Your assignment — Below is a block of entries; repeat all of it exactly but omit the pictures.

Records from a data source

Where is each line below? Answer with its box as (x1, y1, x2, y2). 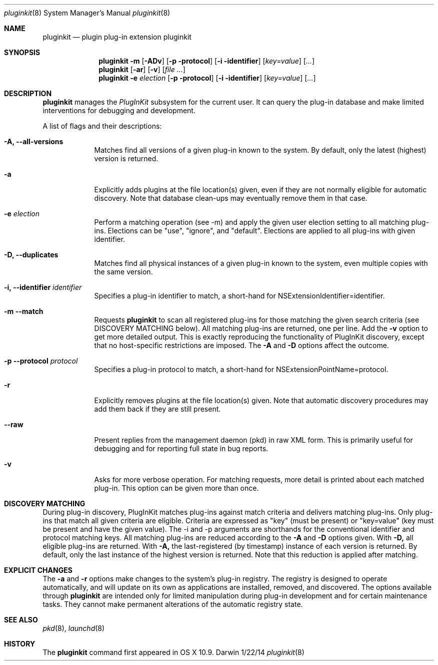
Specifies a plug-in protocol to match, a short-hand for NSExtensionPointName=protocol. (94, 365, 388, 374)
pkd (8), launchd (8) (42, 624, 105, 632)
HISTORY (4, 639, 35, 648)
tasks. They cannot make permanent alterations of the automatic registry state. (42, 600, 303, 608)
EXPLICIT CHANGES (4, 566, 72, 574)
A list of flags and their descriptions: (42, 122, 162, 130)
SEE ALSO (4, 615, 38, 624)
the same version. (94, 267, 153, 276)
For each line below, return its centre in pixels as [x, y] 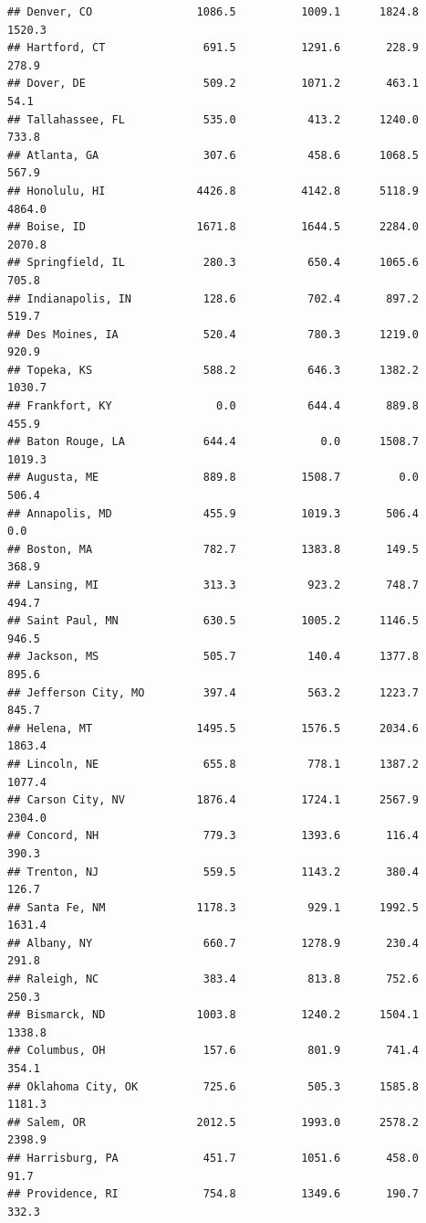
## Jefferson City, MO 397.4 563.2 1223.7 [213, 692]
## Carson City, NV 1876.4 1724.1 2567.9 [213, 800]
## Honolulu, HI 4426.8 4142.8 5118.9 [213, 191]
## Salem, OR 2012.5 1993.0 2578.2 [213, 1122]
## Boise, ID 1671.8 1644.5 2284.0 [213, 227]
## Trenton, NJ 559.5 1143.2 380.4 [213, 872]
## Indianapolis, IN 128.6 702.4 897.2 [213, 298]
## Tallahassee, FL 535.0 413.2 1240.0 [213, 119]

Written answer —
Where is each line below? Answer with its box as (x1, y1, x2, y2). 
Specifies a plug-in protocol to match, a short-hand for NSExtensionPointName=protocol. (94, 365, 388, 374)
pkd (8), launchd (8) (42, 624, 105, 632)
HISTORY (4, 639, 35, 648)
tasks. They cannot make permanent alterations of the automatic registry state. (42, 600, 303, 608)
EXPLICIT CHANGES (4, 566, 72, 574)
A list of flags and their descriptions: (42, 122, 162, 130)
SEE ALSO (4, 615, 38, 624)
the same version. (94, 267, 153, 276)
For each line below, return its centre in pixels as [x, y] 
## Jefferson City, MO 397.4 563.2 1223.7 [213, 692]
## Carson City, NV 1876.4 1724.1 2567.9 [213, 800]
## Honolulu, HI 4426.8 4142.8 5118.9 [213, 191]
## Salem, OR 2012.5 1993.0 2578.2 [213, 1122]
## Boise, ID 1671.8 1644.5 2284.0 [213, 227]
## Trenton, NJ 559.5 1143.2 380.4 [213, 872]
## Indianapolis, IN 128.6 702.4 897.2 [213, 298]
## Tallahassee, FL 535.0 413.2 1240.0 [213, 119]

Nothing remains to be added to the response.